(Dataset excerpts)
^^^^

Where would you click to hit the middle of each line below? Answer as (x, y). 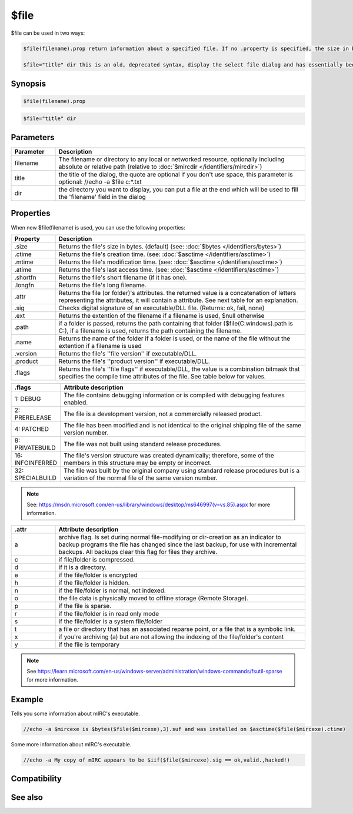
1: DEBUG (28, 398)
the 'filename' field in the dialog (102, 197)
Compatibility (36, 779)
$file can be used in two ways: (48, 33)
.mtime (24, 262)
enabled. (76, 402)
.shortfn (25, 277)
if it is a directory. (83, 567)
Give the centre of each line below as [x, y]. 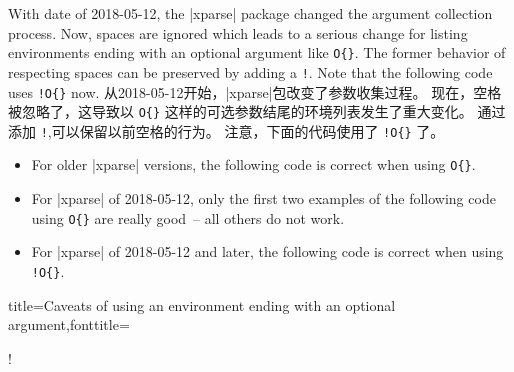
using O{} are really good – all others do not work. [188, 217]
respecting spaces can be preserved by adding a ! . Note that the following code [250, 71]
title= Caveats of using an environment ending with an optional [202, 304]
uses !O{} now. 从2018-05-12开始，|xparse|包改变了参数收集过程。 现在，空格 [255, 91]
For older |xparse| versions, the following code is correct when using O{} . [253, 164]
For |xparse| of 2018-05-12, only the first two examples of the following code [263, 198]
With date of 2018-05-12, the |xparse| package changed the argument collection [250, 13]
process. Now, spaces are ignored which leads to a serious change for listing [238, 32]
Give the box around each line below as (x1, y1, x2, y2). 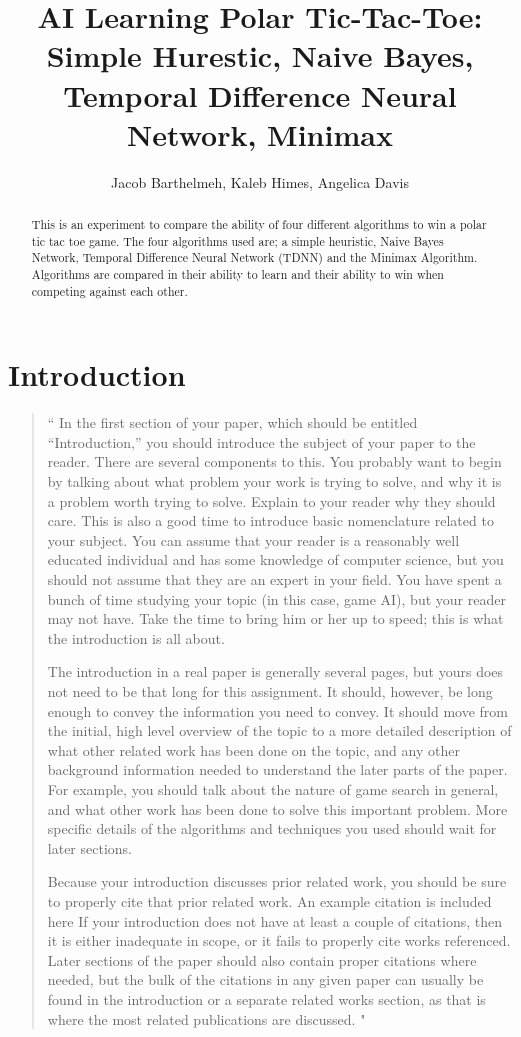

^^^^

» Work task: Every line of the data above should be returned exactly, with the pictures removed.

» Reply:
Where would you click to hit the middle of each line below? Answer as (x, y). 
1: DEBUG (28, 398)
the 'filename' field in the dialog (102, 197)
Compatibility (36, 779)
$file can be used in two ways: (48, 33)
.mtime (24, 262)
enabled. (76, 402)
.shortfn (25, 277)
if it is a directory. (83, 567)
Give the centre of each line below as [x, y]. 
using O{} are really good – all others do not work. [188, 217]
respecting spaces can be preserved by adding a ! . Note that the following code [250, 71]
title= Caveats of using an environment ending with an optional [202, 304]
uses !O{} now. 从2018-05-12开始，|xparse|包改变了参数收集过程。 现在，空格 [255, 91]
For older |xparse| versions, the following code is correct when using O{} . [253, 164]
For |xparse| of 2018-05-12, only the first two examples of the following code [263, 198]
With date of 2018-05-12, the |xparse| package changed the argument collection [250, 13]
process. Now, spaces are ignored which leads to a serious change for listing [238, 32]
Give the box around each line below as (x1, y1, x2, y2). 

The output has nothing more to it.